- Directed by: Susan Seidelman
- Written by: James Myhre
- Based on: Gaudi Afternoon by Barbara Wilson
- Produced by: Andrés Vicente Gómez
- Starring: Judy Davis Marcia Gay Harden Lili Taylor Juliette Lewis Christopher Bowen Courtney Jines
- Cinematography: Josep M. Civit
- Edited by: Deirdre Slevin
- Music by: Bernardo Bonezzi
- Production company: Lolafilms
- Distributed by: Filmauro First Look International
- Release date: May 2001;
- Running time: 97 minutes
- Countries: United States Spain
- Language: English

= Gaudi Afternoon =

2001 film by Susan Seidelman

Gaudi Afternoon is a 2001 American-Spanish comedy film starring Judy Davis, Marcia Gay Harden, Lili Taylor, Juliette Lewis, Christopher Bowen and Courtney Jines. The film is based on Barbara Wilson's detective novel and directed by Susan Seidelman.

==Plot==
Cassandra, an expatriate American book translator (Judy Davis) living in Barcelona, Catalonia, Spain, who is hired by a mysterious woman, Frankie (Marcia Gay Harden), to locate her missing husband so he can sign some important papers. Nothing Frankie says is true: the husband turns out to be a woman, the issue isn't legal papers but a child's custody, and even Frankie's most obvious identity, in red cape and red pumps, is a false front. But Cassandra keeps at it, at first to earn her promised fee, and then to help Frankie, then Frankie's ex, then the child. Along the way, this solitary and somewhat disconnected and bewildered writer frees herself to finish a novel and re-establish a broken relationship with her own past.

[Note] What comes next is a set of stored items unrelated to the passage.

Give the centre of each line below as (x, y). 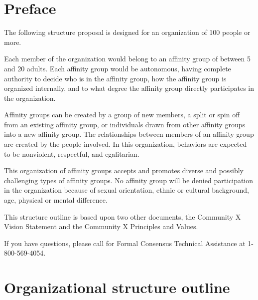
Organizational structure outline (117, 287)
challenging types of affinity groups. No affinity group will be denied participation (129, 180)
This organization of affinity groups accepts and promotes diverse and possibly (124, 170)
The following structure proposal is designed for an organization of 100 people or (127, 32)
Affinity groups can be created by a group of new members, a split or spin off (122, 115)
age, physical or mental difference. (56, 200)
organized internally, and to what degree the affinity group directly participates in (129, 88)
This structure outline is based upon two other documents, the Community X (123, 216)
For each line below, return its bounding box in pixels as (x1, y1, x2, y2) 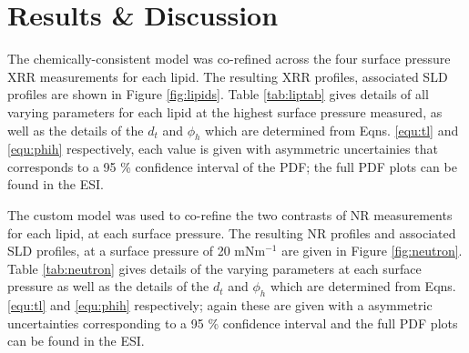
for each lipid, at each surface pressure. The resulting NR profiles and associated (7, 223, 456, 242)
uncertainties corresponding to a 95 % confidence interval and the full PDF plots (7, 313, 458, 332)
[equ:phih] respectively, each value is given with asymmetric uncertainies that (7, 139, 438, 158)
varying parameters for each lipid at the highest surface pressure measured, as (7, 102, 443, 121)
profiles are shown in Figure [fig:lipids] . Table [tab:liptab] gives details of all (7, 85, 429, 104)
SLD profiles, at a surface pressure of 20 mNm (7, 241, 266, 260)
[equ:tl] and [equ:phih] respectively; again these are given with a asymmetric (7, 296, 433, 315)
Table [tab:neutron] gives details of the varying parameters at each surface (7, 258, 422, 277)
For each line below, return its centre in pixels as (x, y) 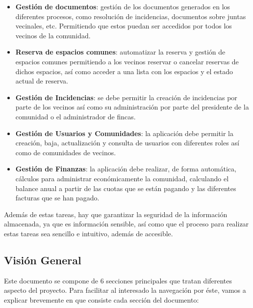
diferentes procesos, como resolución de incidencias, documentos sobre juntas (131, 16)
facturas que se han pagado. (57, 198)
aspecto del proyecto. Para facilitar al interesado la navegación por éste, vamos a (125, 290)
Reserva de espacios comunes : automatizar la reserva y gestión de (120, 52)
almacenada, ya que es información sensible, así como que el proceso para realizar (126, 224)
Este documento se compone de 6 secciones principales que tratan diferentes (118, 280)
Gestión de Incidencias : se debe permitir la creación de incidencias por (126, 97)
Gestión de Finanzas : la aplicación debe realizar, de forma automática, (126, 169)
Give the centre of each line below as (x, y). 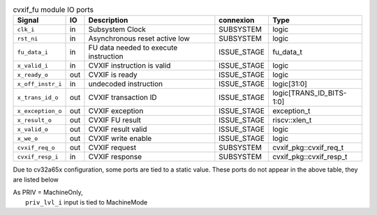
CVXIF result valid (118, 129)
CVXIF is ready (113, 75)
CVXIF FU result (114, 120)
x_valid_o (33, 129)
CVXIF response (115, 157)
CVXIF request (112, 148)
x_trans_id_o (38, 97)
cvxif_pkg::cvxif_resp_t (310, 157)
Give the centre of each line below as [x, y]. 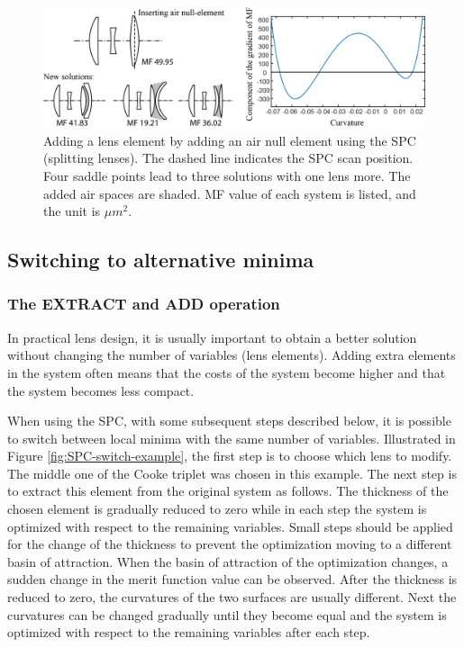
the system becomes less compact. [101, 390]
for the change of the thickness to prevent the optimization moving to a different [230, 544]
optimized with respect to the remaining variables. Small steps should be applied [230, 526]
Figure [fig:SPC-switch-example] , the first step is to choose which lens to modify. [230, 456]
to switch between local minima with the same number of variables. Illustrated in [232, 438]
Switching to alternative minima [161, 260]
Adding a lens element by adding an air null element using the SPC [230, 140]
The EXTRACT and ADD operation [144, 304]
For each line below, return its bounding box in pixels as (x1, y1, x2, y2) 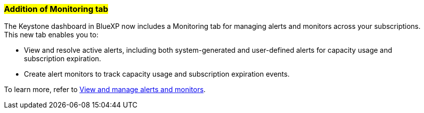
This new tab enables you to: (4, 30, 99, 39)
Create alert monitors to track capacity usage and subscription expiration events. (24, 70, 290, 79)
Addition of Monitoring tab (4, 4, 109, 14)
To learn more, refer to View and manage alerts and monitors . (4, 85, 206, 94)
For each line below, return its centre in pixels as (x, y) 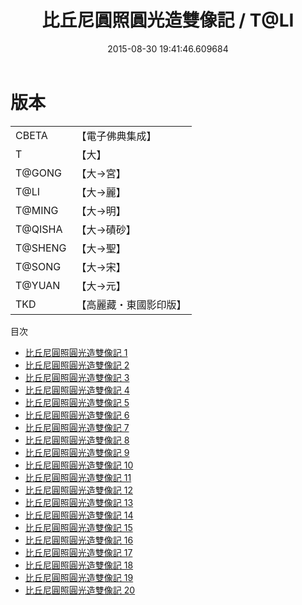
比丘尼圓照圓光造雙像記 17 (78, 552)
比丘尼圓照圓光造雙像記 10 (79, 465)
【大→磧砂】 (106, 229)
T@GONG (38, 173)
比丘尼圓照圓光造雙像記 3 (77, 377)
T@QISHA (39, 229)
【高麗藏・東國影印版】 (131, 304)
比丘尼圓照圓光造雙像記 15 (78, 527)

Barbara Wilson's novel is the winner of a British Crime Writers' Award for Best Mystery Based in Europe and a Lambda Literary Award. The story is a high-spirited comic adventure that works issues of sexual politics into a madcap plot. The city of Barcelona is a lively party to the film and book's action.

==Release==
Gaudi Afternoon was the opening night screening at the 25th San Francisco International Gay and Lesbian Film Festival. It was selected as the closing night film for the New York LGBT Film Festival, the Western and Southern Australian Gay and Lesbian Film Festival, the Miami International Gay and Lesbian Film Festival and the Sydney Women of the World International Film Festival. It also played at Outfest, Seattle International Film Festival and the Mar del Plata International Film Festival, among many other venues.

In 2002, the film had a theatrical release in Europe, South Africa, Australia and Japan. After a short run in New York City, it played on TV and DVD in the US.